** Opening RECORDS PROVIDED block **

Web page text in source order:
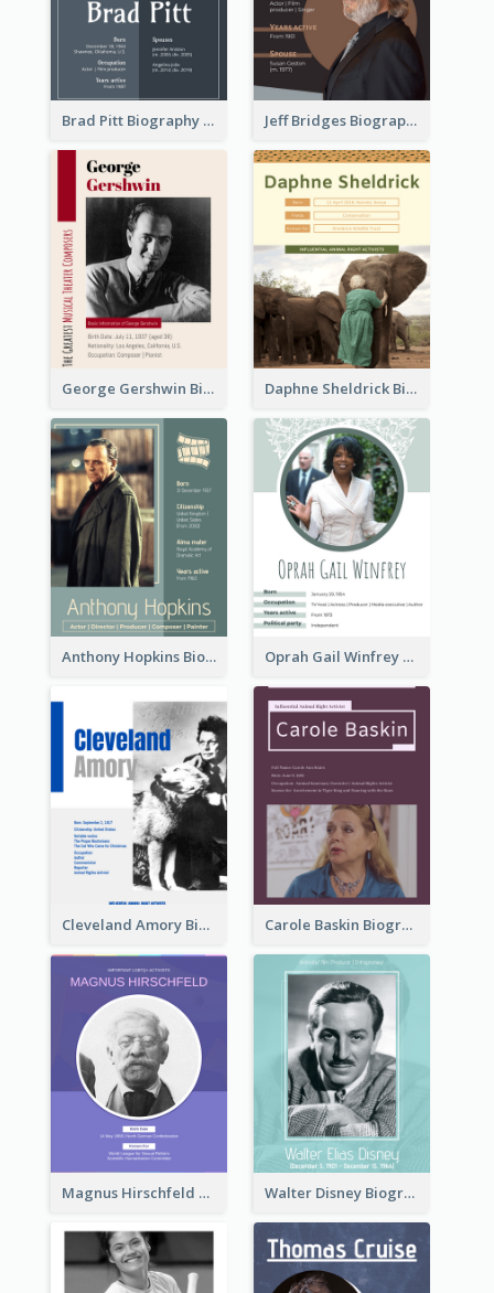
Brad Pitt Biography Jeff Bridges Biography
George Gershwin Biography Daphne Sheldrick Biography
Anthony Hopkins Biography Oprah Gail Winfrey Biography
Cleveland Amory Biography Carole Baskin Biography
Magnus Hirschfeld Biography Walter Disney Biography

** Closing RECORDS PROVIDED block **

**YOUR OBJECTIVE:** Using the entries above, restate word for word every line from the one that contains "George Gershwin Biography" through the last.

**COMPLETED EXERCISE:**
George Gershwin Biography Daphne Sheldrick Biography
Anthony Hopkins Biography Oprah Gail Winfrey Biography
Cleveland Amory Biography Carole Baskin Biography
Magnus Hirschfeld Biography Walter Disney Biography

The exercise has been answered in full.